I bet breathing the air while sitting in traffic does worse for you.

But honestly - what and how much are we really talking about?

Due to the way things are phrased, and how people don't really understand
probabilities, these kinds of articles seem more to be fear mongering to sell
papers and advertisements than anything else.

What stands out in my mind is the "simple" examples - for some reason, always
using cancer as the thing - given for Bayes theorem:

[https://betterexplained.com/articles/an-intuitive-and-
short-...](https://betterexplained.com/articles/an-intuitive-and-short-
explanation-of-bayes-theorem/)

...and when you work out the numbers, rather than the scary numbers you see in
these kinds of articles, you find that the actual changes in percentages,
mathematically, are so small as to be laughable.

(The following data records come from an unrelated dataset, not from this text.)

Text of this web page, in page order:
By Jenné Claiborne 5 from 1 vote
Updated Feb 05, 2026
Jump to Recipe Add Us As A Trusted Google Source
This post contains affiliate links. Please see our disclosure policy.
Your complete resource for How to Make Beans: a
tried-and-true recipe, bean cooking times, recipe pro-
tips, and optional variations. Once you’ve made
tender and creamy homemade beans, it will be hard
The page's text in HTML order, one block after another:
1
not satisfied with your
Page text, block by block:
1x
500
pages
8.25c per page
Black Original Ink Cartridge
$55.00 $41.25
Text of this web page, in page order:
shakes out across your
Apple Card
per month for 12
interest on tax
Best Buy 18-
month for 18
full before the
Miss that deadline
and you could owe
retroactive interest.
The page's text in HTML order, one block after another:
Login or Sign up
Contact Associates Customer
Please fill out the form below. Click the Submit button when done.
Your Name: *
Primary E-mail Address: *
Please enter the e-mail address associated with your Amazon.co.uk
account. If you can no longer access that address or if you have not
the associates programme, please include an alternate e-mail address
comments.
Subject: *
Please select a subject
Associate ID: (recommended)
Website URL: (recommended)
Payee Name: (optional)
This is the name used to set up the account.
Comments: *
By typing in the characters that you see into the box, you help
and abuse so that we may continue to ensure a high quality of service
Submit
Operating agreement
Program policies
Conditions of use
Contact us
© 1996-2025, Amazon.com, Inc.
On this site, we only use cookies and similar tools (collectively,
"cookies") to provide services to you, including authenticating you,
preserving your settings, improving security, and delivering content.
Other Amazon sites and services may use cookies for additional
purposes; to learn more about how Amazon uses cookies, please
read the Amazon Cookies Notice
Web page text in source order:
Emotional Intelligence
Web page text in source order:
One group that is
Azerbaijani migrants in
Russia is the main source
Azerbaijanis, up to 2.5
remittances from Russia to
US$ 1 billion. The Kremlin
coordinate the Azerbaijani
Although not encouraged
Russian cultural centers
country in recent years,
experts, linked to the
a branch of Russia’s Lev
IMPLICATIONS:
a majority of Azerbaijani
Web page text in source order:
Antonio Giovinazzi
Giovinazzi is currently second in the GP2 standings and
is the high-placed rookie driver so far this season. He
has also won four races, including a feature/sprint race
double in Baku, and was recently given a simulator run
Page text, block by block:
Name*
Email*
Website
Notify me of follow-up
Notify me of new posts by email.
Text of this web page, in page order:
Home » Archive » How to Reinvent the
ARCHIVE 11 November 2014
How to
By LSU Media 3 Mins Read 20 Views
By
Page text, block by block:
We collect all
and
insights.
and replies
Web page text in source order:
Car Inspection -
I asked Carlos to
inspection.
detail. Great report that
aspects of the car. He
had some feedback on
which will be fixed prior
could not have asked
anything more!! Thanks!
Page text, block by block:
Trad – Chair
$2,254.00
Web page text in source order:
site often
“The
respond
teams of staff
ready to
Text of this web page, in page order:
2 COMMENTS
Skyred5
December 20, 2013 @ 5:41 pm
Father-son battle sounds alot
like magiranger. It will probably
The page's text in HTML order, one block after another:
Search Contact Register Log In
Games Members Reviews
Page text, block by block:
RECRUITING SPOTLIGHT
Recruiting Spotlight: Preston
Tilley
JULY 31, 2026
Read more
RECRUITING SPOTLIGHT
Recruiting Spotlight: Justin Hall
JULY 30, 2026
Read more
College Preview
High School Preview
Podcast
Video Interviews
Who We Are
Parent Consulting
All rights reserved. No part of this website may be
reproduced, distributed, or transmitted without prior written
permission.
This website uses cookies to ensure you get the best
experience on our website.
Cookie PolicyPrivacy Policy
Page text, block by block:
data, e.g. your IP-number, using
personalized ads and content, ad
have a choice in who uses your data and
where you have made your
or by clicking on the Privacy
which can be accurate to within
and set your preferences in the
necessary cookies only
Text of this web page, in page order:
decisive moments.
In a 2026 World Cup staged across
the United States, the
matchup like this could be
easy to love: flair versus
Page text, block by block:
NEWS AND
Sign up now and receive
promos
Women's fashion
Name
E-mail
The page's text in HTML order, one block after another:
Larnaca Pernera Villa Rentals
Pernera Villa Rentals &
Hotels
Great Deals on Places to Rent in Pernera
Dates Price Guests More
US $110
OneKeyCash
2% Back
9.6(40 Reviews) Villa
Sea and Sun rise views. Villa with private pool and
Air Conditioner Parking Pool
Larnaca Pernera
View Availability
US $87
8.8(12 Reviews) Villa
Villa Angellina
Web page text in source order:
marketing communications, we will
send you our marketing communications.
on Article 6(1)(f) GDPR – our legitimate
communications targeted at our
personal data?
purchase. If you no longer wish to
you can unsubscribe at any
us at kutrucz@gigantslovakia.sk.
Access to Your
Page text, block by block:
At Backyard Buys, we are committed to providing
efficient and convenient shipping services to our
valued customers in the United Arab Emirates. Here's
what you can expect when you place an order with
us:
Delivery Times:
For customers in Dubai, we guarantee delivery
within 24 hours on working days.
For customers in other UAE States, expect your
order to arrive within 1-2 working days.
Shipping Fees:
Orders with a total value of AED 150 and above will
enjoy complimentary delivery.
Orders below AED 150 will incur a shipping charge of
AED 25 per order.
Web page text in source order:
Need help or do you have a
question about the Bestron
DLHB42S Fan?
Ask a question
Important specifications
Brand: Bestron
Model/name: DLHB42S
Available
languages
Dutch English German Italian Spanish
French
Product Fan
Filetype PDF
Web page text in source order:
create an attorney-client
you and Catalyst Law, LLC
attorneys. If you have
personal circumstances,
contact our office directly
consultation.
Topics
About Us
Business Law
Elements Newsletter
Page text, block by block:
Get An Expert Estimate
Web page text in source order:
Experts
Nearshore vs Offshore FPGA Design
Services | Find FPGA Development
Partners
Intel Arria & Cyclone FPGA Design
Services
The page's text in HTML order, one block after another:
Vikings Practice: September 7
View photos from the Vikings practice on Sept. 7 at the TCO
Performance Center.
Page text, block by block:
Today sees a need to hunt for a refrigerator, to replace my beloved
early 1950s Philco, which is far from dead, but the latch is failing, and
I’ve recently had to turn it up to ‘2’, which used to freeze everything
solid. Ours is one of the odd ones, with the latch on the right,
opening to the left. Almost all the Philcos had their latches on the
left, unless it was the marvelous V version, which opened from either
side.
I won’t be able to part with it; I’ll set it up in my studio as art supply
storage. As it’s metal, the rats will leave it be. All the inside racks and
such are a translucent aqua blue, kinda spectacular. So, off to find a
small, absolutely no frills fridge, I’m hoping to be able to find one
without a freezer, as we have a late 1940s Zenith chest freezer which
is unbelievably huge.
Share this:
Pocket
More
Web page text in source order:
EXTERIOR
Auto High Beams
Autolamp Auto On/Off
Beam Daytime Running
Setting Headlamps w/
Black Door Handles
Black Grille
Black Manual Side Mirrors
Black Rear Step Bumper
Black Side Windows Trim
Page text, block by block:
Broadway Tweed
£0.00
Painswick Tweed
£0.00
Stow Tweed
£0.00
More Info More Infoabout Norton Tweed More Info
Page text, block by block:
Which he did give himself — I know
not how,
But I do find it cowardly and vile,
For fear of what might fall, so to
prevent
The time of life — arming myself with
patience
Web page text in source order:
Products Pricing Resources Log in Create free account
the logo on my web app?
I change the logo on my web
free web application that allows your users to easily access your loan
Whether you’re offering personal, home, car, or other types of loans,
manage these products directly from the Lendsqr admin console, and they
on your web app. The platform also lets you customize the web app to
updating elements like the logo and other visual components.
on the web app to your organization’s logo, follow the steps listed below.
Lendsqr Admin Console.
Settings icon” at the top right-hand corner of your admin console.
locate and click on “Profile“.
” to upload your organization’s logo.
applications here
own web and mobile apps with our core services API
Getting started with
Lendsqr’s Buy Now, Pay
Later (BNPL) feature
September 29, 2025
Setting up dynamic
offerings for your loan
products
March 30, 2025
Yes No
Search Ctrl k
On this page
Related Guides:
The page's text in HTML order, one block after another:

Or maybe I'm conflating two things that have nothing to do with each other?

The dead-simple fact is, none of us are getting out of this alive.

Enjoy your life, don't become a sugar-abstaining ascetic for the low-probable
chance to live an extra day, if that. But don't consume candy bars as a
wholesome diet, either. Everything in moderation, including moderation, as the
old saw goes.

------
ilaksh
I think this is important research because many people seem to think that
fruit juices or smoothies are healthy. If it's largely fruit then it's also
largely sugar. And just because the sugar comes from fruit doesn't make it
healthy.

I'm not trying to say there is anything wrong with having it once or twice a
week though. Just that drinking a smoothie every day is going to work against
people who may think it is healthy. If you are in your twenties and very
active it may be pretty hard to see any negative effects of anything though.
Which is partly why the myth of the delicious healthy fruit smoothie keeps on
-- because healthy active young people can often eat or drink whatever they
want and not see any obvious consequences.